### Stored data entries
++++++++++++++++++++

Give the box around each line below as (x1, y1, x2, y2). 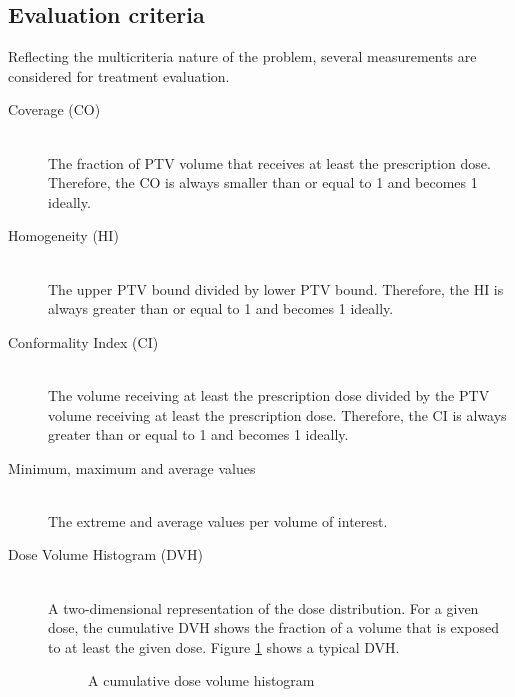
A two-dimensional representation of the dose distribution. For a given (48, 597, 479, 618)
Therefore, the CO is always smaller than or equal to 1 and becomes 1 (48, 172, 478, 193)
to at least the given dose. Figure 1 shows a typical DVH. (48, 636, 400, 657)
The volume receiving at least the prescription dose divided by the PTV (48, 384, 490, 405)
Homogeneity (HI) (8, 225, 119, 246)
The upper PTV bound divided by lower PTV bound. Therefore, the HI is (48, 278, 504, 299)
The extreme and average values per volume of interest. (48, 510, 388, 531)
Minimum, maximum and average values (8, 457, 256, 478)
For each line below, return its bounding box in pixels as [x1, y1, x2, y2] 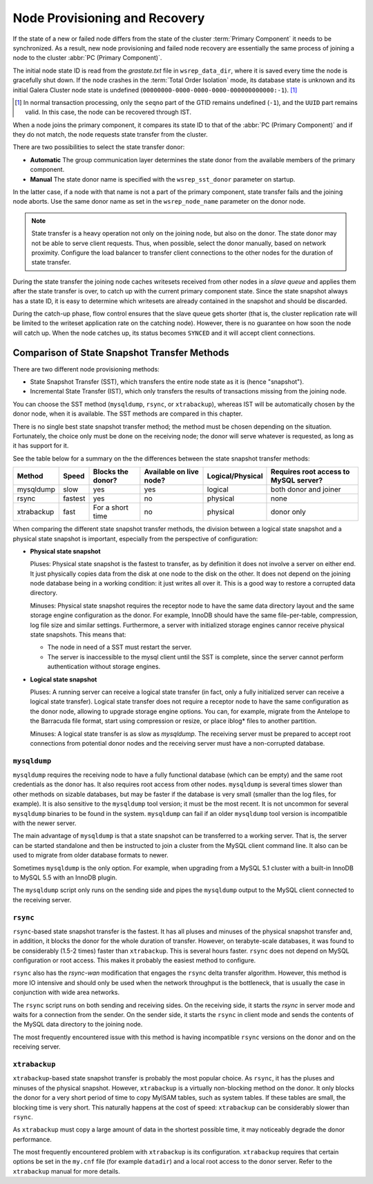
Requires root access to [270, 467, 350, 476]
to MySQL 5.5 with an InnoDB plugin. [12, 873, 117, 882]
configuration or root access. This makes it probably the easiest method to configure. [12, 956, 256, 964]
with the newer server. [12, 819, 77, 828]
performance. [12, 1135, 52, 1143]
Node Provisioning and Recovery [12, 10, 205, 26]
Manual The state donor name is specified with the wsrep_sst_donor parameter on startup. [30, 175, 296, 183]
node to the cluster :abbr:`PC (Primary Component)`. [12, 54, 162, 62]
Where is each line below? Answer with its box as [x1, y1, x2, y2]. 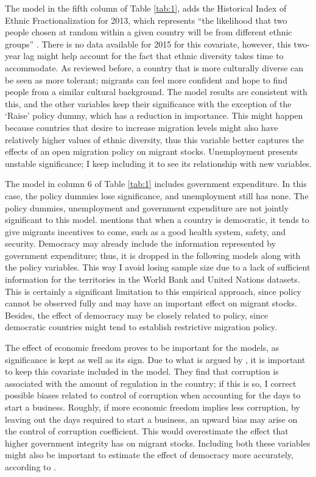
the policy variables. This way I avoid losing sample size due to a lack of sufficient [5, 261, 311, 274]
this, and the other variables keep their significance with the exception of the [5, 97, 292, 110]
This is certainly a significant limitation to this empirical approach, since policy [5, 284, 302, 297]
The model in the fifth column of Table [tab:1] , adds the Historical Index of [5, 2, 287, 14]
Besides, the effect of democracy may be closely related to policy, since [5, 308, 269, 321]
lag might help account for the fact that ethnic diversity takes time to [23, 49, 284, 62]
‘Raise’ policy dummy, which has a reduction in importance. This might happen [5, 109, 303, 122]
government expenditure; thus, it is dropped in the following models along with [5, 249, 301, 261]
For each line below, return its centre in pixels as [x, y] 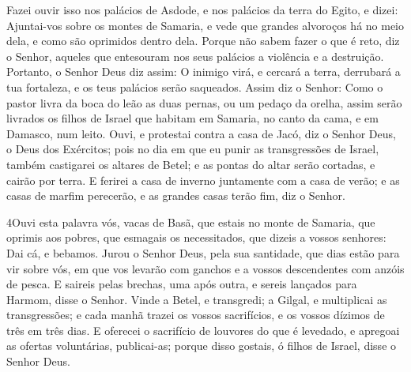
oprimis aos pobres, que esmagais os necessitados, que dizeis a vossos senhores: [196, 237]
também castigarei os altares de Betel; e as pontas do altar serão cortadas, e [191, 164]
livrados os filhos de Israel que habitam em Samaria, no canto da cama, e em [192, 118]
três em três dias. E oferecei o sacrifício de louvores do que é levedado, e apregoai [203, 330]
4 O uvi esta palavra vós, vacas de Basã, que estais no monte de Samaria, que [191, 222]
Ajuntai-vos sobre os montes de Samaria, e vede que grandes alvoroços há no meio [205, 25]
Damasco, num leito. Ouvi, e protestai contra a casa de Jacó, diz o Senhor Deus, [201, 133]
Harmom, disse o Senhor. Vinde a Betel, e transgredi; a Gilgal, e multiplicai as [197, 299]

++++++++++++++++++++

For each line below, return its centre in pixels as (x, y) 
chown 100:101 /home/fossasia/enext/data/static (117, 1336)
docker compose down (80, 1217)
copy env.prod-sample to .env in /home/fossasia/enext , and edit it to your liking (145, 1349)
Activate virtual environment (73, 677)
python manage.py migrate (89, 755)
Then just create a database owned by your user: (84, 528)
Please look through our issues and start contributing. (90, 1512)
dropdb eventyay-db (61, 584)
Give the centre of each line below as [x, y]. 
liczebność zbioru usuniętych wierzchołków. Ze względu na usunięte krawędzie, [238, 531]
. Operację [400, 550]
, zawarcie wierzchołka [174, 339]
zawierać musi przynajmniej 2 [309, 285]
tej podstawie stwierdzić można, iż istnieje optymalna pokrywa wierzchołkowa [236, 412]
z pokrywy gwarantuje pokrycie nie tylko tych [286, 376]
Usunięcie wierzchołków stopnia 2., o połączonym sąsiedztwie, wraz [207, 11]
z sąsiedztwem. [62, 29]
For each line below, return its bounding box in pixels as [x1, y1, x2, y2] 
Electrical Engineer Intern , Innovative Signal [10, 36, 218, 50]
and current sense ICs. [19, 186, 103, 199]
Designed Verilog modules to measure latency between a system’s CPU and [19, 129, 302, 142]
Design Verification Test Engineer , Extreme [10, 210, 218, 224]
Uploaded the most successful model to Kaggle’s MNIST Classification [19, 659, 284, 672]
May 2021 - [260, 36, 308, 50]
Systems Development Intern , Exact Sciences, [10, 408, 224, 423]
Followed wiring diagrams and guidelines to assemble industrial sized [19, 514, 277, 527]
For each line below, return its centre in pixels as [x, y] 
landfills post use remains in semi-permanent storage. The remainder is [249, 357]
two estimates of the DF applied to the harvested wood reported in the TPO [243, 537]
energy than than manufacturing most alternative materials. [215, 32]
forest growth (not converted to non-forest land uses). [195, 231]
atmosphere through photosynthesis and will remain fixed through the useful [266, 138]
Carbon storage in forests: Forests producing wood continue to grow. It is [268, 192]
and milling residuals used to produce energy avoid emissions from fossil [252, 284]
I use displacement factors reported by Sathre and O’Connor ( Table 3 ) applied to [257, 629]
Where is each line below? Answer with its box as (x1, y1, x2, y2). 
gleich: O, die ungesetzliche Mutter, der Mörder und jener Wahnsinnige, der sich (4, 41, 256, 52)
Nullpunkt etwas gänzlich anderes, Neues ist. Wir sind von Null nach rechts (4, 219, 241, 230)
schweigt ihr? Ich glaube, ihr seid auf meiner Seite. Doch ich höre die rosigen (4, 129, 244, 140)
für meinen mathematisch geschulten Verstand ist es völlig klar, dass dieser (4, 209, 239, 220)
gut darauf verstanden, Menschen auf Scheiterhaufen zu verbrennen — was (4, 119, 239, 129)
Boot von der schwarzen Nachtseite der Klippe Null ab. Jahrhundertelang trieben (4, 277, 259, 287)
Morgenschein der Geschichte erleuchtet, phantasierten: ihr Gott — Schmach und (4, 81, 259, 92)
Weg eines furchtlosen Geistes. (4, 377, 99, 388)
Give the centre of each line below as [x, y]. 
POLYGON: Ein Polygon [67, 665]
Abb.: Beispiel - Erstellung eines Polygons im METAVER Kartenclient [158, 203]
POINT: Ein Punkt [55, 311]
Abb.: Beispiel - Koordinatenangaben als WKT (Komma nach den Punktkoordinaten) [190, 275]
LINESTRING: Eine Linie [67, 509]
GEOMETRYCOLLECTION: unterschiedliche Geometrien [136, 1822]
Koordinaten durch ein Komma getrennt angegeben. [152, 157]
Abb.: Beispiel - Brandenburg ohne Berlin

++++++++++++++++++++

### Task directions
Across the records above, how many lines does the word "Betel" appear on? Reply with the number only.

### Response to this task
2